* _Your assignment_
Data follows below. Repeat exactly the lines between the line holding "Yes. In many" and the line holding "туалета ламелями из", inclusive, and nothing more; drop pictures.

* _Provided data_
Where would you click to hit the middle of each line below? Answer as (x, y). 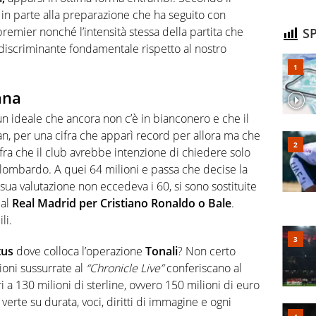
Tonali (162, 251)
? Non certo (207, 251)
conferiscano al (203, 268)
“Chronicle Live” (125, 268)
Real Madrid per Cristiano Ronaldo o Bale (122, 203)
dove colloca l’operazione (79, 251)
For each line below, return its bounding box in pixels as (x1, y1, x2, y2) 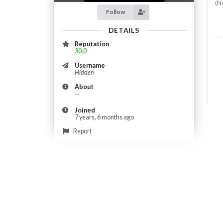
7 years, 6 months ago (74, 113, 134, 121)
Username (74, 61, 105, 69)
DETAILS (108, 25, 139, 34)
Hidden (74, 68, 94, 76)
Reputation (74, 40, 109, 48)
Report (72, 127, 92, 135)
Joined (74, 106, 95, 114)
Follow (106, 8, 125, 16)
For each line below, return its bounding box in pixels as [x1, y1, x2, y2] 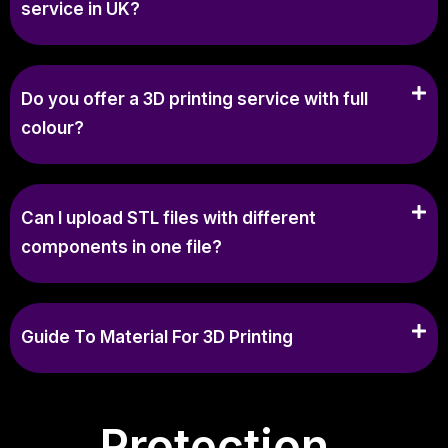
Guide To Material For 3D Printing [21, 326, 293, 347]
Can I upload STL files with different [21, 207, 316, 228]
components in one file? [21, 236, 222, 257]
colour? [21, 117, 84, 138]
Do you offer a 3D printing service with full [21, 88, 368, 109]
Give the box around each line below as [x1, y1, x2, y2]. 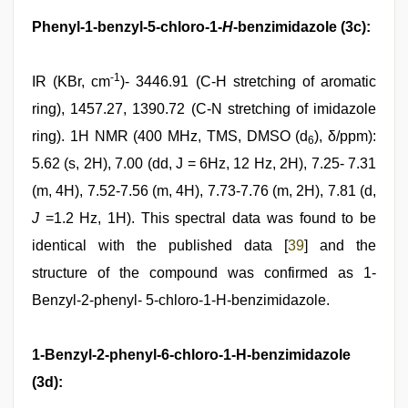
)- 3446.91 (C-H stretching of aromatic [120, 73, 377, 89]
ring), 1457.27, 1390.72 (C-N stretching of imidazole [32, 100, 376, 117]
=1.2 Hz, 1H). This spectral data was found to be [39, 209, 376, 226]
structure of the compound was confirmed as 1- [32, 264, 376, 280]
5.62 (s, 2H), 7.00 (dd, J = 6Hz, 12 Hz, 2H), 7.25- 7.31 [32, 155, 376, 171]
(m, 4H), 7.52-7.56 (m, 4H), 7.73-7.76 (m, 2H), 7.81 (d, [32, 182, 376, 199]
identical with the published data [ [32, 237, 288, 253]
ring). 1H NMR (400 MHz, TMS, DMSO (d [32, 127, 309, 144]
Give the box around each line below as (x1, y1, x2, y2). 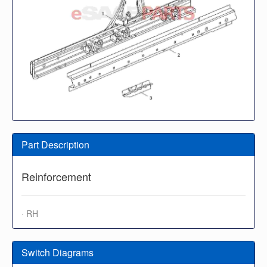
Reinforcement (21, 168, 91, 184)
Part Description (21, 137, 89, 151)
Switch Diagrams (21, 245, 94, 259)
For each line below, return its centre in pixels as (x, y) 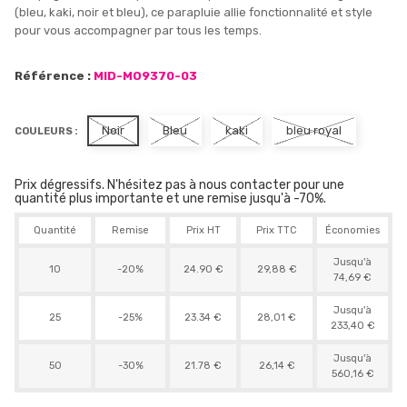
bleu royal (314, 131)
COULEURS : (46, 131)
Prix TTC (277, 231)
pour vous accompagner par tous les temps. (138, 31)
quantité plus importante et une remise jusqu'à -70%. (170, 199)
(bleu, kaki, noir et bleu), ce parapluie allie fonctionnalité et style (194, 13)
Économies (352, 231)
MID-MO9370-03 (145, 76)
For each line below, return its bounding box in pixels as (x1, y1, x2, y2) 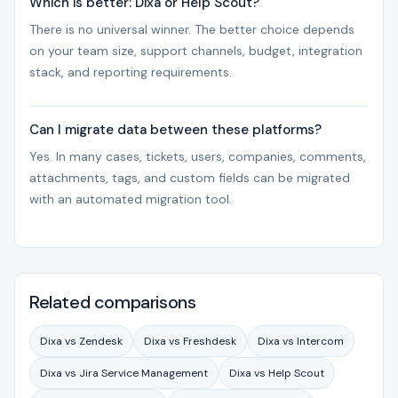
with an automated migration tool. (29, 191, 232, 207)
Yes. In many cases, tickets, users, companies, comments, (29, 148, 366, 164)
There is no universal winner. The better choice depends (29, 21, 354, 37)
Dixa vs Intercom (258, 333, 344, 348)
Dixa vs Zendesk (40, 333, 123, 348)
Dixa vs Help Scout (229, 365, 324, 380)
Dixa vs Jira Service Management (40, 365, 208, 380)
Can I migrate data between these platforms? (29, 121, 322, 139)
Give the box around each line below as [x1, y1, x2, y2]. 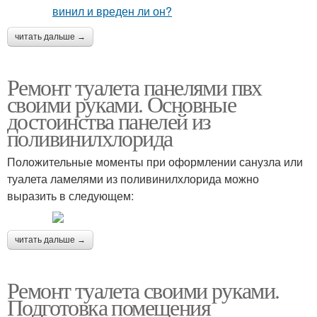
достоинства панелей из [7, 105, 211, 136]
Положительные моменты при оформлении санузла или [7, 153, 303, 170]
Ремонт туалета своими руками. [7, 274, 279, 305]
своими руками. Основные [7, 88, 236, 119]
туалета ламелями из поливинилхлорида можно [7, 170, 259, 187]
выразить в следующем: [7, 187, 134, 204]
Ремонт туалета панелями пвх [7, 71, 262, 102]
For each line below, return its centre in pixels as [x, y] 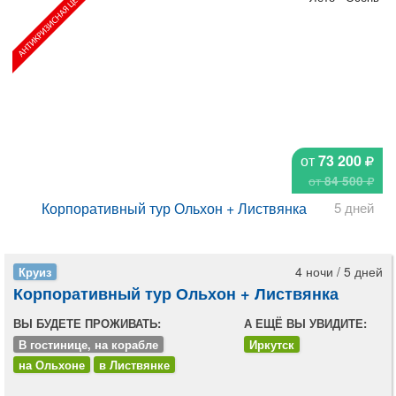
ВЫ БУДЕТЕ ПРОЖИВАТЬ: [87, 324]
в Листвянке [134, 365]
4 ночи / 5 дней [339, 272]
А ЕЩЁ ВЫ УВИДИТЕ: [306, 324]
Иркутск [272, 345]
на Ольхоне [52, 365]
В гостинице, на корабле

* _Answer for the task_
Yes. In many cases, tickets, users, companies, comments, (29, 148, 366, 164)
There is no universal winner. The better choice depends (29, 21, 354, 37)
Dixa vs Intercom (258, 333, 344, 348)
Dixa vs Zendesk (40, 333, 123, 348)
Dixa vs Help Scout (229, 365, 324, 380)
Dixa vs Jira Service Management (40, 365, 208, 380)
Can I migrate data between these platforms? (29, 121, 322, 139)
Give the box around each line below as [x1, y1, x2, y2]. 
достоинства панелей из [7, 105, 211, 136]
Положительные моменты при оформлении санузла или [7, 153, 303, 170]
Ремонт туалета своими руками. [7, 274, 279, 305]
своими руками. Основные [7, 88, 236, 119]
туалета ламелями из поливинилхлорида можно [7, 170, 259, 187]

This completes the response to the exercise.